This will be a continuation from my other topic here:
I have run more test and i think i have narrowed down where the problem is being generated.
For my latest tests i decided to go back to previous versions to see if there was some point where it worked as expected. As 4.2 seemed to have several changes on the subject i started in 4.1 with a complete clean install, then making copy of volumes and trying 4.2 and 4.3
For this test i created PDF files with 1, 100, 1000 and even 5000 pages each and uploaded several by api to get a good amount of pages since that was one of the main factors in my previous test.
Main conclusions from my tests:
1-Confirmed that 4.1 works correctly and problems start with 4.2
2-I also found that there are 2 problems that comes with 4.2 regarding many unwanted/needed tasks.
3-The main issue seems to not be with number of documents of the same type but with the amount of documents in the same cabinet.
How i got to those conclusions.
-I first uploaded a lot of documents with large amount of pages up to having around 150k pages from documents of the same type. I targeted this amount as is big enough to see the problems and not that big that each test would require me to wait too much between each one.
-With 4.1 i could not found a way to accumulate many tasks on the search queue.
-After 4.2 upgrade i did found an increase, but it was not what i experienced on my other setups. Here i found the extra problem i mentioned in point ‘2’, and the only reason i found it is because i was uploading documents with artificial large amount of pages. For some reason a document of 1k pages generates around 40k task, mostly of ‘documentfilepage’. Tested that increasing the number of pages increases tasks proportionally. Considering 1k pages i would have expected 2k page related tasks (ocr+pdf2text), around 20 times more seems off.
-4.3 Was the same and i was about to try 4.4 again when i realized my test implementation was just too basic: I was only uploading documents and at most only using the included index.
-I created a cabinet and that is when real problems begin. Still being in 4.3 i moved 40 documents (around 45k pages total) to a cabinet and the queue went to almost 3 Million tasks.
-Looking at the task many at first were of different kind, then most became the regular offenders of file and version pages.
-Subsequent uploads would show that the amount of tasks would be around 2 times the total amount of pages on the cabinet, some as my past finds but now i see the scope was the cabinet and not the document type.
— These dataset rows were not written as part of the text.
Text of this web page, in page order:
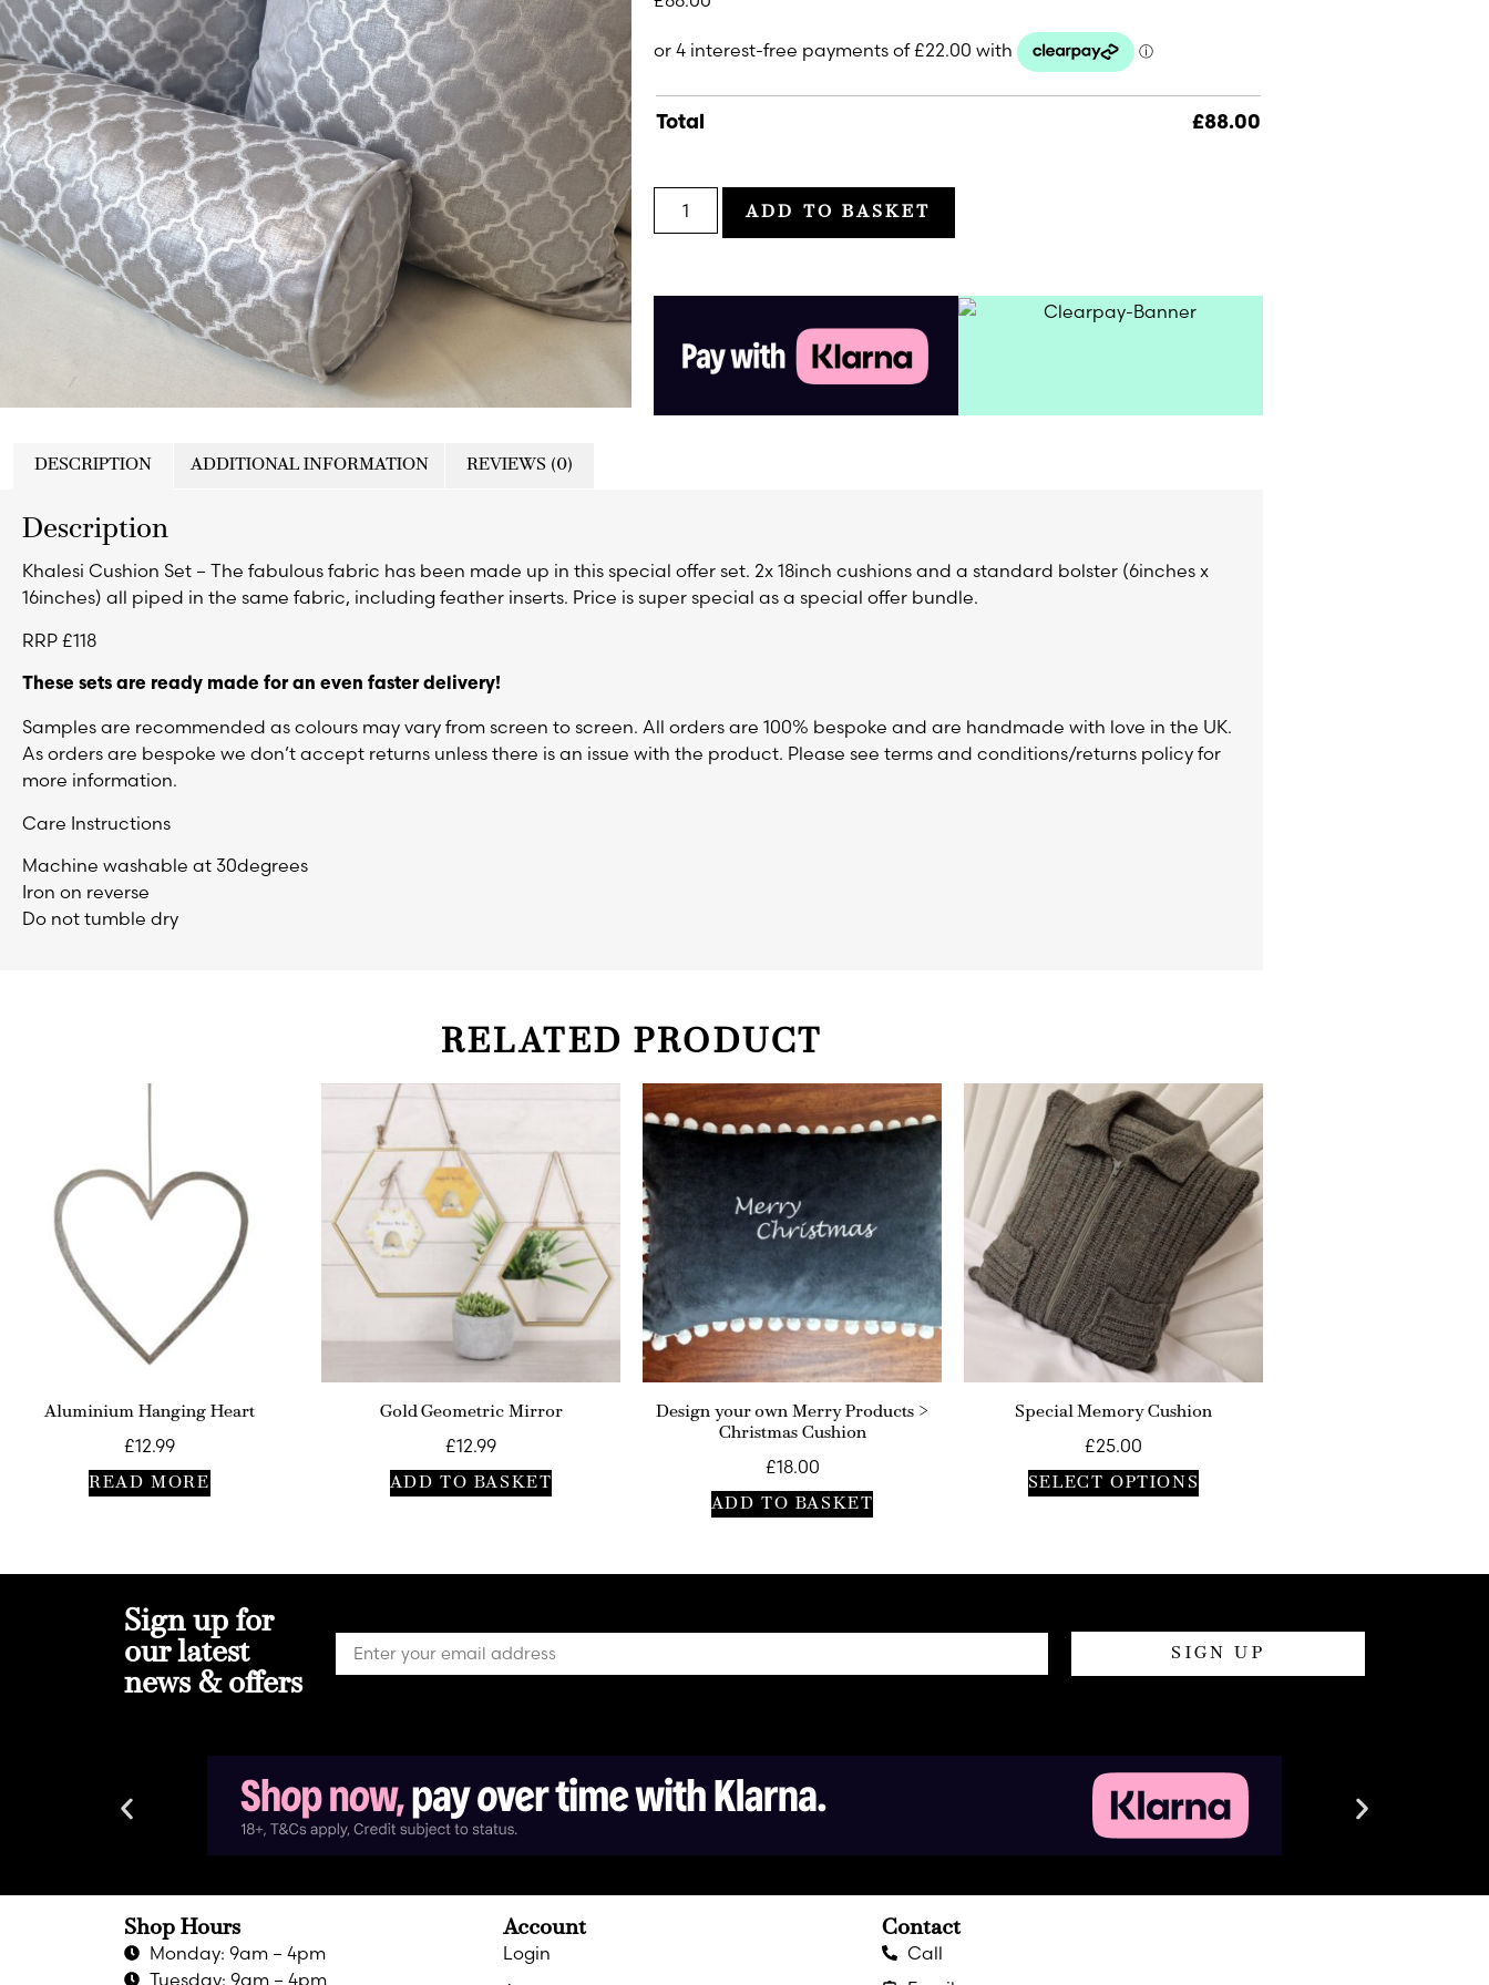
Total £88.00
ADD TO BASKET
DESCRIPTION ADDITIONAL INFORMATION REVIEWS (0)
Description
Khalesi Cushion Set – The fabulous fabric has been made up in this special offer set. 2x 18inch cushions and a standard bolster (6inches x
16inches) all piped in the same fabric, including feather inserts. Price is super special as a special offer bundle.
RRP £118
These sets are ready made for an even faster delivery!
Samples are recommended as colours may vary from screen to screen. All orders are 100% bespoke and are handmade with love in the UK.
As orders are bespoke we don’t accept returns unless there is an issue with the product. Please see terms and conditions/returns policy for
more information.
Care Instructions
Machine washable at 30degrees
Iron on reverse
Do not tumble dry
RELATED PRODUCT
Aluminium Hanging Heart
£12.99
READ MORE
Gold Geometric Mirror
£12.99
ADD TO BASKET
Design your own Merry Products >
Christmas Cushion
£18.00
ADD TO BASKET
Special Memory Cushion
£25.00
SELECT OPTIONS
Sign up for
our latest
news & offers
SIGN UP
Shop Hours
Monday: 9am – 4pm
Tuesday: 9am – 4pm
Account
Login
Contact
Call

-After that, i went back to 4.1 and started testing with cabinets.
-Here are a couple graph from rabbitmq web console that illustrate the problems.
4.1, manually adding four 5k documents to the same cabinet, one after the other once queue was cleared.
Notice how it is almost like clockwork besides increasing the total amount of pages in the cabinet.
Now, a similar test with 4.2 Here i used 1k documents because 5k took just too much time to clear:
Here both problems i found can be observed.
First is that besides uploading only 1/5 the amount of pages each time, a lot more tasks are generated (circles on the peaks)
The second, is that one can see each upload (only 3 per 10 min timeframe) generates two spikes. The one with the circle and the ‘small’ one that you can see how it goes bigger on each subsequent upload.
That last one is the real problem i have been dealing with all this time. Those example images are starting with clean cabinet, buts once it starts populating it becomes a massive problem: disks full, memory swap/dumps, constant need to purge queue by cron. All because of tasks that should not be there in the first place: Adding a document to a cabinet does not change anything from Text extraction or OCR from other documents.
So, i think i have narrowed this thing a lot. Sadly, 4.2 introduced massive amount of changes, and tracking down in code were it went wrong is too complex task for me. I may understand coding to a degree, but i’m SysAdmin not a Developer.
I’m open to help if more tests are required.